Studio album by Offset
- Released: August 22, 2025
- Genre: Pop rap
- Length: 52:31
- Label: Motown
- Producer: Ayo Peeb; B100; Bodi; BoogzDaBeast; Cashmere Brown; Bryvn; Cadenza; Cassio; Cheeze Beatz; Da Honorable C.N.O.T.E.; DashOTB; DBTZ; Mike Dupree; Evrgrn; FnZ; France; Fridayy; Go Grizzly; Hendrix Smoke; HrtOnIce; Jambo; Jester; JRich Ent.; Jojokelete; K Rich; KevD; The Kii; LnK; London Jae; London on da Track; Loof; Macshooter49; Metro Boomin; Sean Momberger; Offset; Oz; Pooh Beatz; Quin with the Keys; Samuel Sanders; Shaun Lopez; Sk; Sonic; Sool Got Hits; Sucuki; Vinylz; Westen Weiss; World; X-Plosive; Ziggy;

Offset chronology
| Set It Off (2023) | Kiari (2025) | Haunted By Fame (2025) |

Singles from Kiari
- "Bodies" Released: June 20, 2025; "Professional" Released: July 25, 2025;

= Kiari =

Kiari is the third studio album by American rapper Offset. It was released through Motown on August 22, 2025. The album features guest appearances from YoungBoy Never Broke Again, YFN Lucci, Gunna, JID, Key Glock, Teezo Touchdown, John Legend, and Ty Dolla Sign; its deluxe edition, Kiari: Offset, adds additional guest appearances from CeeLo Green, Drowning Pool and Bnyx.

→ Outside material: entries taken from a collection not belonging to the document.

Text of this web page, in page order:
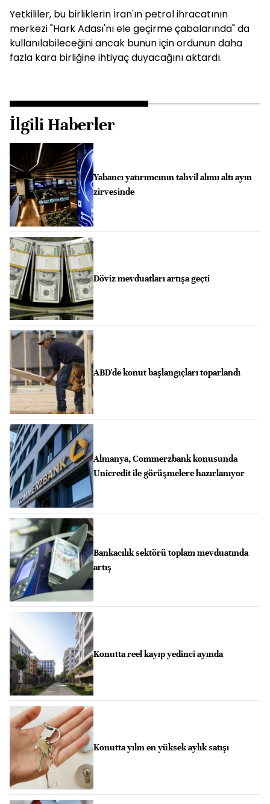
Yetkililer, bu birliklerin İran'ın petrol ihracatının
merkezi "Hark Adası'nı ele geçirme çabalarında" da
kullanılabileceğini ancak bunun için ordunun daha
fazla kara birliğine ihtiyaç duyacağını aktardı.
İlgili Haberler
Yabancı yatırımcının tahvil alımı altı ayın
zirvesinde
Döviz mevduatları artışa geçti
ABD'de konut başlangıçları toparlandı
Almanya, Commerzbank konusunda
Unicredit ile görüşmelere hazırlanıyor
Bankacılık sektörü toplam mevduatında
artış
Konutta reel kayıp yedinci ayında
Konutta yılın en yüksek aylık satışı

Production was handled by a variety of record producers, including London Jae, Go Grizzly, Metro Boomin, Oz and FnZ, among others. The album serves as the follow-up to Offset's previous album, Set It Off (2023).

==Videos==
On August 27, 2025, Offset released music videos for each of the album's songs. The videos were all set in a therapist's office.

==Critical reception==

HotNewHipHop's review states that the album "doesn’t feel wholly liberating or conclusive" but that "it leans into his strengths—production choices, flow, and songwriting." Writing for Clash, Robin Murray described the album as a "curiously flawed, but often moving record." Will Dukes of Rolling Stone writes that the album "underscores Offset’s critical gifts, tapping into his chutzpah while demonstrating even more growth."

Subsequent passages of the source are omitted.